The explosion was, in fact, a bomb, based on air sample analysis done on site and in a radius around the park. It was a type of thermobaric bomb, combining heat and pressure into a 5-kiloton explosion. Initial estimates postulated that the Yellowstone detonation was contained mostly underground, due to the vast amount of crust that had turned up around the site, as well as the relatively mild explosion. But it wasn’t just the immediate effects of the bomb’s blast that had the CDC and this news station worried: the thin layer of crust beneath Yellowstone had been rattled, causing the cracks and earthquake-like effects Ben had experienced.
Ben turned away from the television and placed a candy bar and a bag of chips on the counter. Julie had told him she didn’t want anything, but he’d grabbed the chips just in case.
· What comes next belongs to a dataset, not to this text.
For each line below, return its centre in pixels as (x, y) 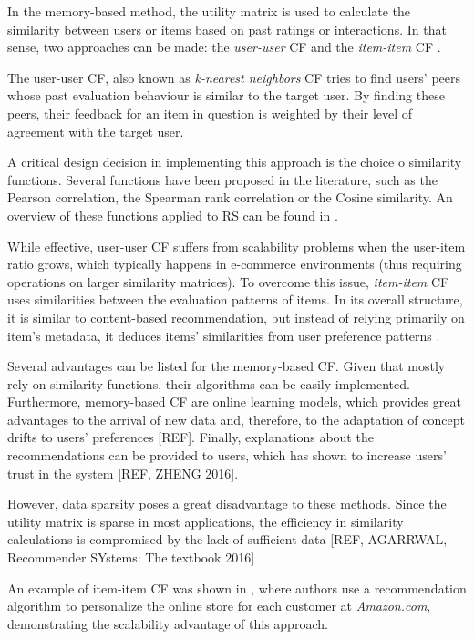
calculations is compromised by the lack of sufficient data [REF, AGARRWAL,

He paid and headed back to the truck.
“Got you some chips,” he said through Julie’s open window. “Want to drive?”
“No,” she said. “I’m actually enjoying being a passenger.” She smiled.
“You should be,” Ben said. “Getting all that work done, catching up on your reading…”
“Just get in. We need to get to my office before tonight. Did you hear anything from your boss, Randolph, yet?” she asked.
“I got a text from him before I walked in the store. I’ll call him back now.” Ben swung into the lifted truck and started the engine. He slid his phone out of the cup holder in the center console and dialed the number for his headquarters at Yellowstone.
The phone rang three times before Randolph picked up. The man sounded exhausted; breathing heavily, his voice raspy. “Ben — that you?”
Ben acknowledged and asked if everything was okay.
“No. No, it’s not, Ben. There’s — well, there’s been…”
“Slow down, George, just tell me what happened.”
“The disease. The thing that got Fuller. He’s — he’s dead.”
Ben frowned, then whispered the news to Julie. Her eyes widened.
“I’m sorry to hear that, boss,” Ben said. “He was a good man.”
“That’s not it, Ben. Whatever got to him, it’s spreading.”
“What do you mean?”
“I mean it’s spreading. Jumping, almost. We can’t figure it out. It’s fast. Much faster that we would have thought. Those of us who helped Fuller are covered in the rash, and our skin is starting to burn.”
“Wait a minute, Randolph,” Ben said. “You mean you’re infected?”
“Me, Matheson, Frank, Clemens, everyone who was in that room. We’ve got it, and we’re quarantined inside the main building. Matheson passed out not too long ago, but I don’t know if it was related to the rash at all.”